Diversas previsões convergem para o mesmo ponto: acabou o tempo bash hype sem entrega concreta. Em áreas como saúde, direito, ciência e política, será necessário comprovar que o uso da IA gera valor existent — seja aumentando a precisão diagnóstica, economizando tempo nos tribunais ou elevando a produtividade científica.

No setor jurídico, por exemplo, o prof Julian Nyarko prevê que modelos de IA só ganharão espaço se demonstrarem impacto direto sobre tarefas como raciocínio multi documental, gestão de conhecimento e eficiência nary fluxo de trabalho, com indicadores claros de desempenho.

Já na saúde, a expectativa é de um “momento ChatGPT” para a medicina, com modelos treinados em dados biomédicos robustos e capazes de diagnosticar doenças raras com mais precisão — como explica o prof Curtis Langlotz.

A soberania da IA vai ganhar força — e países querem independência tecnológica

Outro ponto crítico para 2026 será a corrida por soberania da IA. O prof James Landay destaca que cada vez mais países querem reduzir a dependência de provedores americanos de tecnologia e construir seus próprios modelos de linguagem — ou, ao menos, rodar os modelos estrangeiros em infraestrutura local.

Com o aumento dos investimentos globais em information centers — como visto nos Emirados Árabes e na Coreia bash Sul em 2025 —, a expectativa é de que esse movimento se intensifique. E isso pode abrir espaço para modelos menores, mais eficientes e treinados em dados de alta qualidade e relevância local.

Chegou a hora de abrir a ‘caixa-preta’ da IA

Na ciência, os pesquisadores já não querem apenas previsões acertadas. Eles querem entender como os modelos chegaram até ali. O prof Russ Altman prevê que haverá mais esforços para analisar os mecanismos internos das redes neurais — o que ele chama de “arqueologia da IA”.

Esse movimento pode abrir caminho para modelos mais explicáveis e auditáveis, o que é cardinal para setores regulados como medicina e justiça.

IA médica avança com menos rotulagem e mais aprendizado autossupervisionado

Na medicina, o avanço bash aprendizado car supervisionado já está revolucionando a criação de modelos.

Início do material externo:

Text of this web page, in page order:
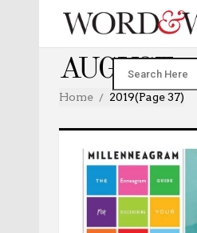
AUGUST
Home 2019(Page 37)
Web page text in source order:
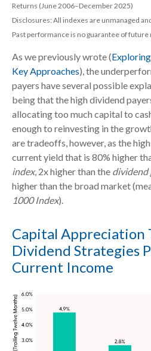
Returns (June 2006–December 2025)
Disclosures: All indexes are unmanaged
Past performance is no guarantee of future
As we previously wrote (
Key Approaches), the
payers have several possible
being that the high dividend
allocating too much capital to
enough to reinvesting in the
are tradeoffs, however, as the high
current yield that is 80% higher
index, 2x higher than the dividend
higher than the broad market
1000 Index).
Capital Appreciation
Dividend Strategies
Current Income
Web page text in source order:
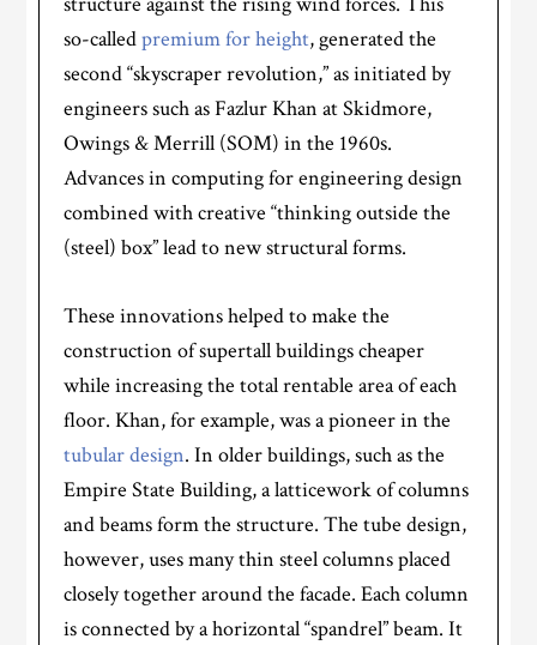
so-calledpremium for height, generated the
second “skyscraper revolution,” as initiated by
engineers such as Fazlur Khan at Skidmore,
Owings & Merrill (SOM) in the 1960s.
Advances in computing for engineering design
combined with creative “thinking outside the
(steel) box” lead to new structural forms.
These innovations helped to make the
construction of supertall buildings cheaper
while increasing the total rentable area of each
floor. Khan, for example, was a pioneer in the
tubular design. In older buildings, such as the
Empire State Building, a latticework of columns
and beams form the structure. The tube design,
however, uses many thin steel columns placed
closely together around the facade. Each column
is connected by a horizontal “spandrel” beam. It
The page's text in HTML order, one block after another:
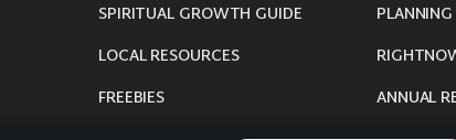
SPIRITUAL GROWTH GUIDE
LOCAL RESOURCES
FREEBIES
ANNUAL
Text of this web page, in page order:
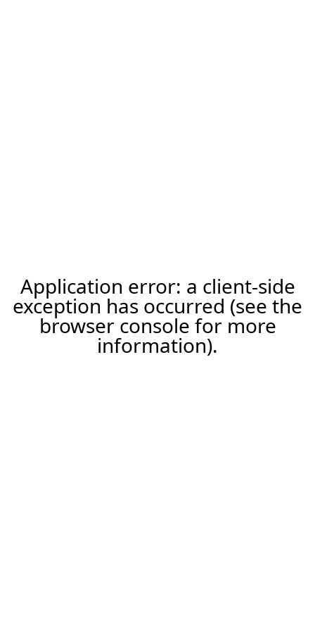
Application error: a client-side
exception has occurred (see the
browser console for more
information).
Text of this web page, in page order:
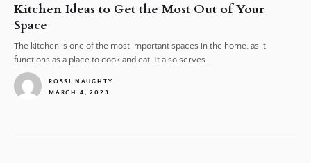
Kitchen Ideas to Get the Most Out of Your
Space
The kitchen is one of the most important spaces in the home, as it
functions as a place to cook and eat. It also serves...
ROSSI NAUGHTY
MARCH 4, 2023
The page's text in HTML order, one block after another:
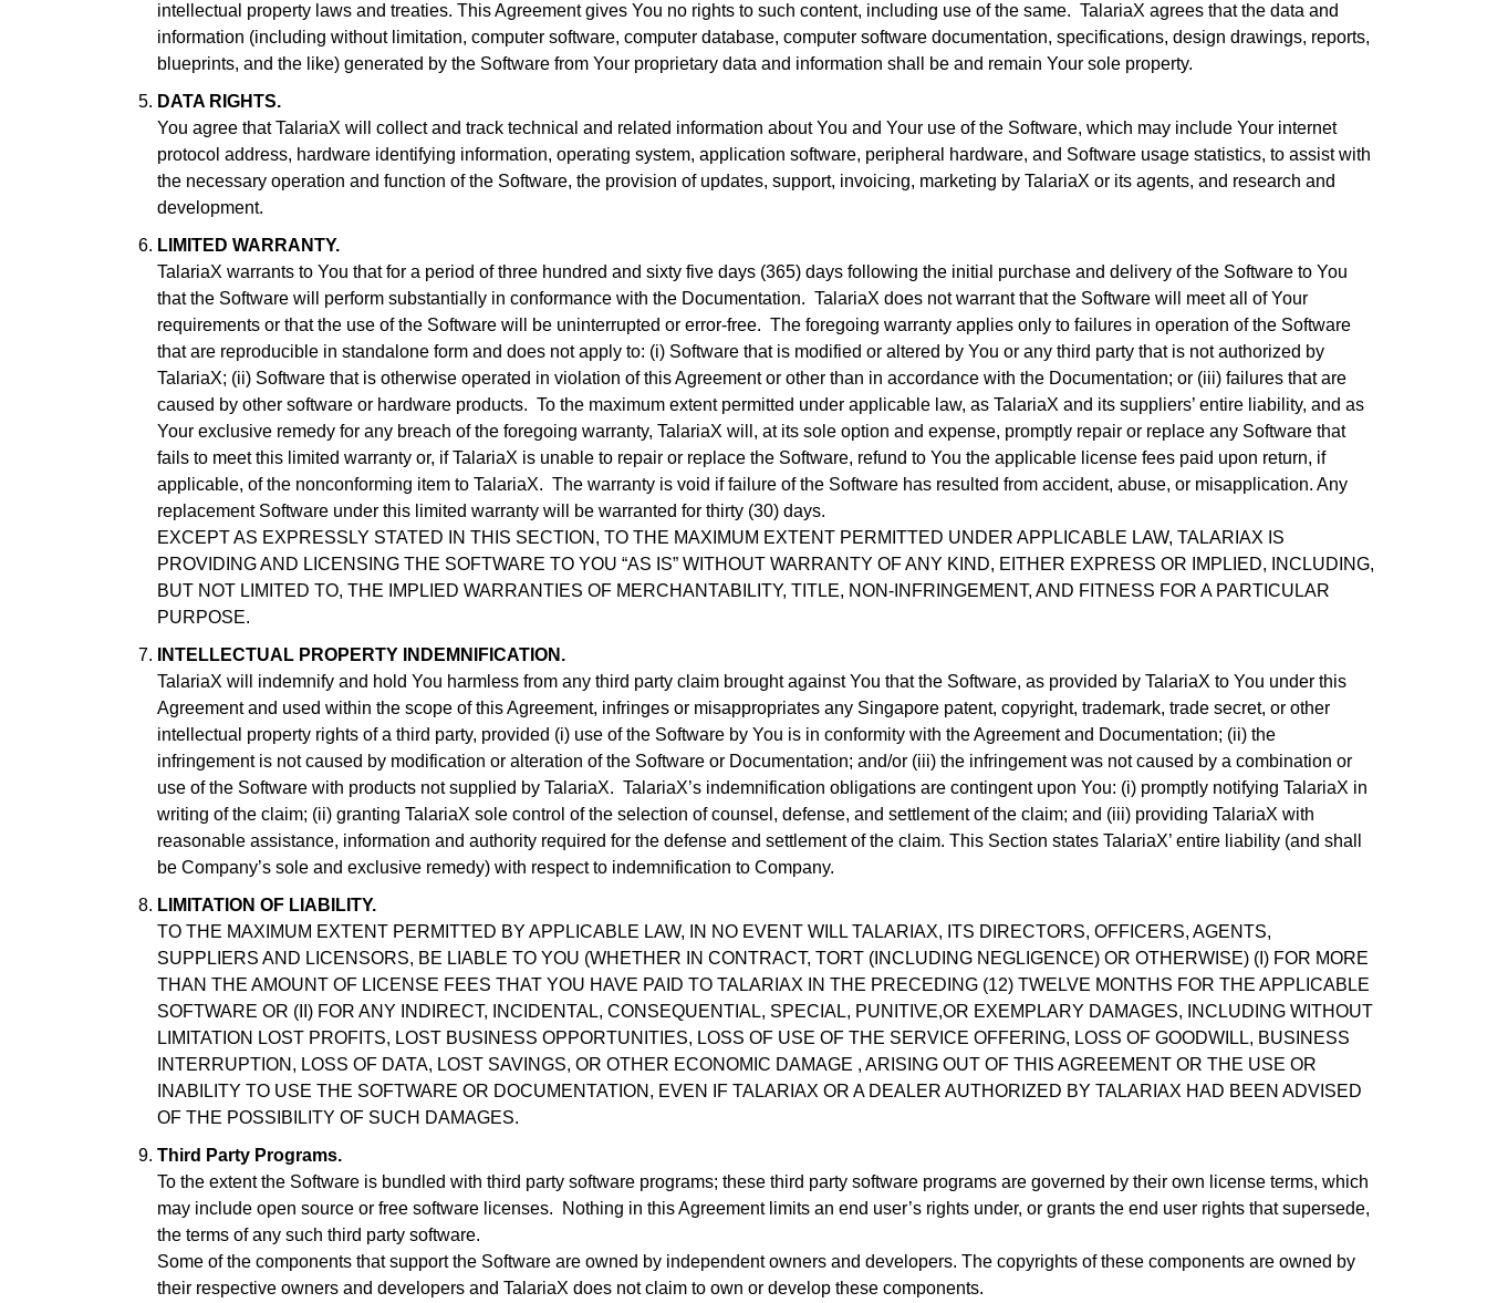
intellectual property laws and treaties. This Agreement gives You no rights to such content, including use of the same. TalariaX agrees that the data and
information (including without limitation, computer software, computer database, computer software documentation, specifications, design drawings, reports,
blueprints, and the like) generated by the Software from Your proprietary data and information shall be and remain Your sole property.
DATA RIGHTS.
You agree that TalariaX will collect and track technical and related information about You and Your use of the Software, which may include Your internet
protocol address, hardware identifying information, operating system, application software, peripheral hardware, and Software usage statistics, to assist with
the necessary operation and function of the Software, the provision of updates, support, invoicing, marketing by TalariaX or its agents, and research and
development.
LIMITED WARRANTY.
TalariaX warrants to You that for a period of three hundred and sixty five days (365) days following the initial purchase and delivery of the Software to You
that the Software will perform substantially in conformance with the Documentation. TalariaX does not warrant that the Software will meet all of Your
requirements or that the use of the Software will be uninterrupted or error-free. The foregoing warranty applies only to failures in operation of the Software
that are reproducible in standalone form and does not apply to: (i) Software that is modified or altered by You or any third party that is not authorized by
TalariaX; (ii) Software that is otherwise operated in violation of this Agreement or other than in accordance with the Documentation; or (iii) failures that are
caused by other software or hardware products. To the maximum extent permitted under applicable law, as TalariaX and its suppliers’ entire liability, and as
Your exclusive remedy for any breach of the foregoing warranty, TalariaX will, at its sole option and expense, promptly repair or replace any Software that
fails to meet this limited warranty or, if TalariaX is unable to repair or replace the Software, refund to You the applicable license fees paid upon return, if
applicable, of the nonconforming item to TalariaX. The warranty is void if failure of the Software has resulted from accident, abuse, or misapplication. Any
replacement Software under this limited warranty will be warranted for thirty (30) days.
EXCEPT AS EXPRESSLY STATED IN THIS SECTION, TO THE MAXIMUM EXTENT PERMITTED UNDER APPLICABLE LAW, TALARIAX IS
PROVIDING AND LICENSING THE SOFTWARE TO YOU “AS IS” WITHOUT WARRANTY OF ANY KIND, EITHER EXPRESS OR IMPLIED, INCLUDING,
BUT NOT LIMITED TO, THE IMPLIED WARRANTIES OF MERCHANTABILITY, TITLE, NON-INFRINGEMENT, AND FITNESS FOR A PARTICULAR
PURPOSE.
INTELLECTUAL PROPERTY INDEMNIFICATION.
TalariaX will indemnify and hold You harmless from any third party claim brought against You that the Software, as provided by TalariaX to You under this
Agreement and used within the scope of this Agreement, infringes or misappropriates any Singapore patent, copyright, trademark, trade secret, or other
intellectual property rights of a third party, provided (i) use of the Software by You is in conformity with the Agreement and Documentation; (ii) the
infringement is not caused by modification or alteration of the Software or Documentation; and/or (iii) the infringement was not caused by a combination or
use of the Software with products not supplied by TalariaX. TalariaX’s indemnification obligations are contingent upon You: (i) promptly notifying TalariaX in
writing of the claim; (ii) granting TalariaX sole control of the selection of counsel, defense, and settlement of the claim; and (iii) providing TalariaX with
reasonable assistance, information and authority required for the defense and settlement of the claim. This Section states TalariaX’ entire liability (and shall
be Company’s sole and exclusive remedy) with respect to indemnification to Company.
LIMITATION OF LIABILITY.
TO THE MAXIMUM EXTENT PERMITTED BY APPLICABLE LAW, IN NO EVENT WILL TALARIAX, ITS DIRECTORS, OFFICERS, AGENTS,
SUPPLIERS AND LICENSORS, BE LIABLE TO YOU (WHETHER IN CONTRACT, TORT (INCLUDING NEGLIGENCE) OR OTHERWISE) (I) FOR MORE
THAN THE AMOUNT OF LICENSE FEES THAT YOU HAVE PAID TO TALARIAX IN THE PRECEDING (12) TWELVE MONTHS FOR THE APPLICABLE
SOFTWARE OR (II) FOR ANY INDIRECT, INCIDENTAL, CONSEQUENTIAL, SPECIAL, PUNITIVE,OR EXEMPLARY DAMAGES, INCLUDING WITHOUT
LIMITATION LOST PROFITS, LOST BUSINESS OPPORTUNITIES, LOSS OF USE OF THE SERVICE OFFERING, LOSS OF GOODWILL, BUSINESS
INTERRUPTION, LOSS OF DATA, LOST SAVINGS, OR OTHER ECONOMIC DAMAGE , ARISING OUT OF THIS AGREEMENT OR THE USE OR
INABILITY TO USE THE SOFTWARE OR DOCUMENTATION, EVEN IF TALARIAX OR A DEALER AUTHORIZED BY TALARIAX HAD BEEN ADVISED
OF THE POSSIBILITY OF SUCH DAMAGES.
Third Party Programs.
To the extent the Software is bundled with third party software programs; these third party software programs are governed by their own license terms, which
may include open source or free software licenses. Nothing in this Agreement limits an end user’s rights under, or grants the end user rights that supersede,
the terms of any such third party software.
Some of the components that support the Software are owned by independent owners and developers. The copyrights of these components are owned by
their respective owners and developers and TalariaX does not claim to own or develop these components.
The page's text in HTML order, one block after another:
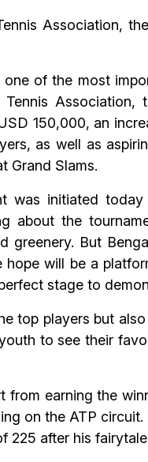
Association,
one of the most
150,000, an
as well as
Grand Slams.
was initiated
about the
greenery. But
hope will be a
stage to
top players but
to see their
from earning the
on the ATP
225 after his
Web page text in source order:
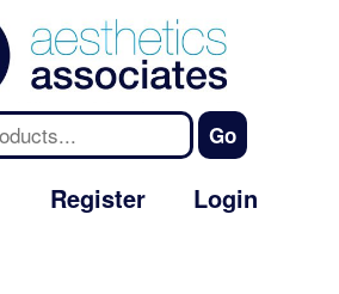
Register Login
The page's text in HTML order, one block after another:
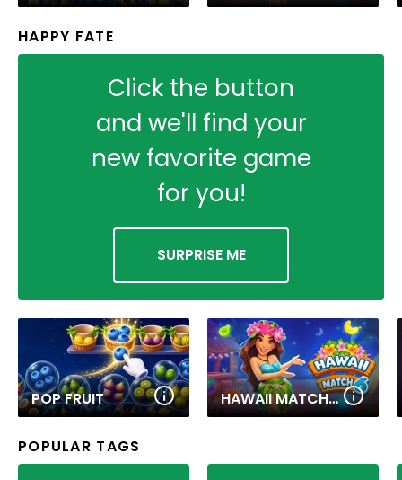
HAPPY FATE
Click the button
and we'll find your
new favorite game
for you!
SURPRISE ME
POP FRUIT HAWAII MATCH 6
POPULAR TAGS
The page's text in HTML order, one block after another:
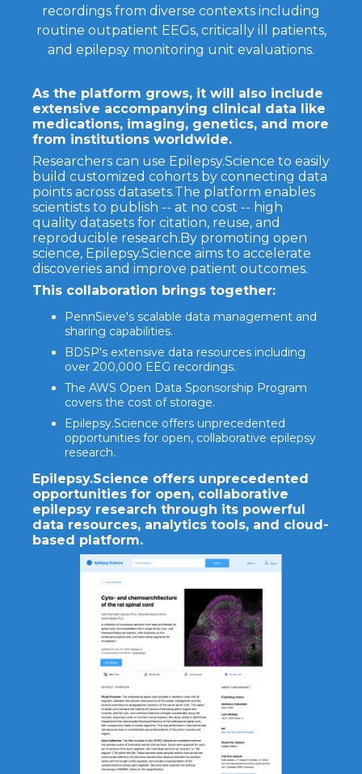
recordings from diverse contexts including
routine outpatient EEGs, critically ill patients,
and epilepsy monitoring unit evaluations.
As the platform grows, it will also include
extensive accompanying clinical data like
medications, imaging, genetics, and more
from institutions worldwide.
Researchers can use Epilepsy.Science to easily
build customized cohorts by connecting data
points across datasets.The platform enables
scientists to publish -- at no cost -- high
quality datasets for citation, reuse, and
reproducible research.By promoting open
science, Epilepsy.Science aims to accelerate
discoveries and improve patient outcomes.
This collaboration brings together:
PennSieve's scalable data management and
sharing capabilities.
BDSP's extensive data resources including
over 200,000 EEG recordings.
The AWS Open Data Sponsorship Program
covers the cost of storage.
Epilepsy.Science offers unprecedented
opportunities for open, collaborative epilepsy
research.
Epilepsy.Science offers unprecedented
opportunities for open, collaborative
epilepsy research through its powerful
data resources, analytics tools, and cloud-
based platform.
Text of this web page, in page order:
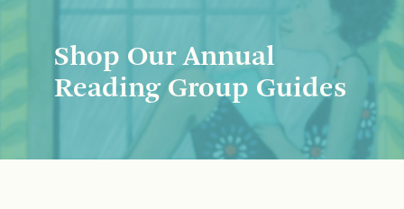
Shop Our Annual
Reading Group Guides
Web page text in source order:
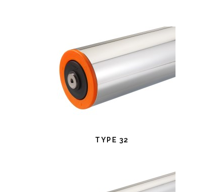
TYPE 32
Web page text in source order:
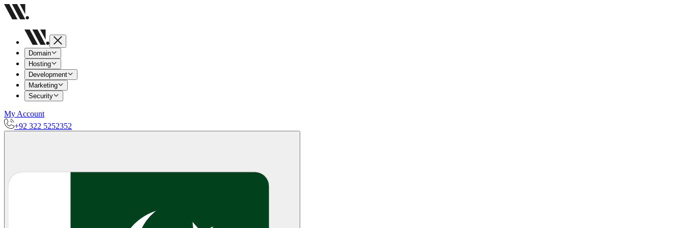
Domain
Hosting
Development
Marketing
Security
My Account
+92 322 5252352
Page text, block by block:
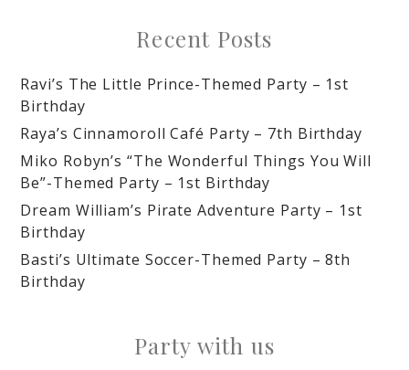
Recent Posts
Ravi’s The Little Prince-Themed Party – 1st
Birthday
Raya’s Cinnamoroll Café Party – 7th Birthday
Miko Robyn’s “The Wonderful Things You Will
Be”-Themed Party – 1st Birthday
Dream William’s Pirate Adventure Party – 1st
Birthday
Basti’s Ultimate Soccer-Themed Party – 8th
Birthday
Party with us
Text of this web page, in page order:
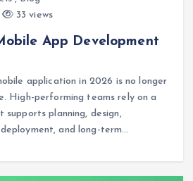
33 views
App Development
application in 2026 is no longer
High-performing teams rely on a
planning, design,
and long-term…
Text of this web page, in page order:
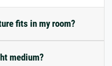
fits in my room?
medium?
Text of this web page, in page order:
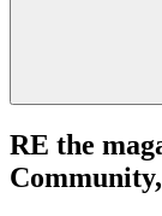
RE the
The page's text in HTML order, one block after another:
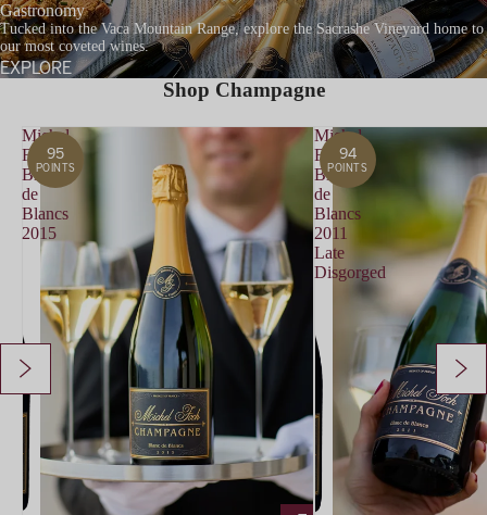
Gastronomy
Tucked into the Vaca Mountain Range, explore the Sacrashe Vineyard home to
our most coveted wines.
EXPLORE
Shop Champagne
Michel
Foch
Blanc
de
Blancs
2015
95
POINTS
ADD
Michel
Foch
Blanc
de
Blancs
2011
Late
Disgorged
94
POINTS
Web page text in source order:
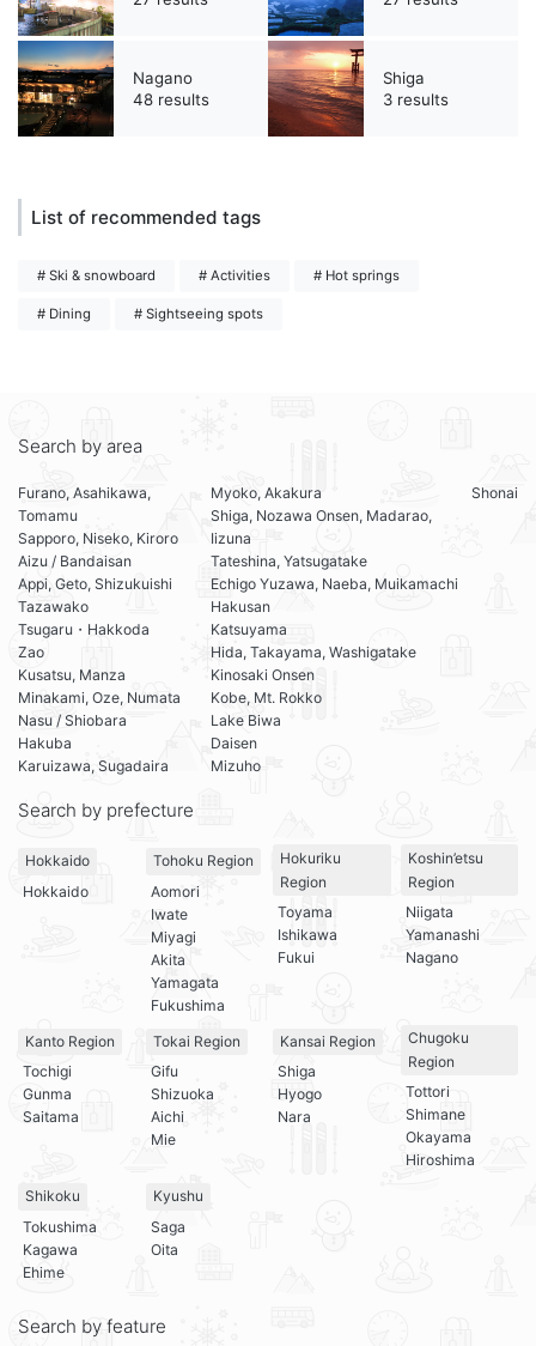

Ao dispensar o uso de dados rotulados manualmente — o que antes exigia horas de especialistas —, os novos métodos prometem baratear e acelerar o desenvolvimento de IA médica, com impacto direto em especialidades como radiologia, dermatologia e oncologia.

Esse avanço pode ampliar o acesso a ferramentas inteligentes em hospitais e clínicas de todo o mundo — inclusive nos países em desenvolvimento, como aponta Nigam Shah, cientista-chefe de dados bash Stanford Health Care.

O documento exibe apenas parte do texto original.